The specific conceptualization and design of the scripted videos and their embedding in the simulation both contribute to decomposing practice in a way that allows for the extraction of features regarding the participants’ diagnostic process (see overarching research question 4 in Fischer et al., 2022). The scripted videos depict only four simulated students whose profiles differ only with regard to important prerequisites for successfully completing geometrical proofs. This makes it easier for participants to focus on and distinguish between students than in a classroom with twenty-plus students with more diverse compositions of those prerequisites. The deliberate absence of classroom management issues such as handling disturbances gives participants the opportunity to concentrate on more relevant rather than less relevant cues in their diagnostic processes. Adding time to the participants’ observations by having them take notes slows down the ongoing classroom actions. While a real-world classroom does not include specific times to take notes on what teachers notice and interpret, the simulation does include these processes. Furthermore, the instructions to both describe and interpret one’s observations in the notes helps teacher process in detail what they have observed.
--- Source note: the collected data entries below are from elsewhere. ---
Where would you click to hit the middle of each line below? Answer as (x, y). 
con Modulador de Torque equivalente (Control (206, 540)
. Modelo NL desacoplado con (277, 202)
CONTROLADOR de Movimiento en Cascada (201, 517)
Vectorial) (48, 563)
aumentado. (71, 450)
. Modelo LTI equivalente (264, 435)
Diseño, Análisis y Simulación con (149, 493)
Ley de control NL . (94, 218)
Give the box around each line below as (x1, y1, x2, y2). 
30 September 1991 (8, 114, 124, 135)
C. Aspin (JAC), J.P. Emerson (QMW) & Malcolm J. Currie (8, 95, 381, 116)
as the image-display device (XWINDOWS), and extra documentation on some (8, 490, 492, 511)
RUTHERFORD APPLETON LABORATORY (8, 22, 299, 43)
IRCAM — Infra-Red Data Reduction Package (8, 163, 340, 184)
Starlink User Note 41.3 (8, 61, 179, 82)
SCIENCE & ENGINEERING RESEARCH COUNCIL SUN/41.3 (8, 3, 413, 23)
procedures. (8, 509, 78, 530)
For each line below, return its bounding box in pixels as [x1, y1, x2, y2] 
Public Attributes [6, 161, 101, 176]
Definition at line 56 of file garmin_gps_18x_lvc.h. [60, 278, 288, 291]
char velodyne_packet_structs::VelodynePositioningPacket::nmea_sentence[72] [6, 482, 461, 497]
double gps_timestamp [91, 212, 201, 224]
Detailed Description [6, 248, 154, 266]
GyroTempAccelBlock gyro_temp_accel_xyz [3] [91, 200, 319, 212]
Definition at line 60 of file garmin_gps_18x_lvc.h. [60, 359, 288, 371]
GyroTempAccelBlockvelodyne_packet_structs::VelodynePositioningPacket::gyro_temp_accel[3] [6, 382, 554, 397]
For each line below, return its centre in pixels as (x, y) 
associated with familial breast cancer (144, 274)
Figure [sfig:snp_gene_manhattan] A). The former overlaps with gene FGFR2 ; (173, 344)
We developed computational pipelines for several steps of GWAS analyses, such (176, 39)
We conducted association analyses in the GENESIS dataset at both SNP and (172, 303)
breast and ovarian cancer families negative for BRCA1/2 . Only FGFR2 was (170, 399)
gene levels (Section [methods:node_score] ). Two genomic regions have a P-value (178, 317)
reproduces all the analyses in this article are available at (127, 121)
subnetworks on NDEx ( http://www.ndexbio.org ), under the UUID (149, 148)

This reduces the complexity of the situation and allows participants to record important mental steps. Additionally, the notes give insight into participants’ reasoning use and performance (Seidel & Stürmer, 2014). These data can help identify key features in the diagnostic process in order to develop targeted support within the simulation. Thus, analyzing pre-service teachers’ diagnostic processes should reveal differences in where instructional support like scaffolding and prompts can be set (see overarching research question 2 in Fischer et al., 2022).

We expect to obtain further findings on the processes and variables that influence simulation performance by investigating participants’ individual prerequisites, like their knowledge base or interest and self-concept. Based on these findings, the simulation will be expanded from a tool to assess diagnostic skills into a tool that is also able to foster those skills.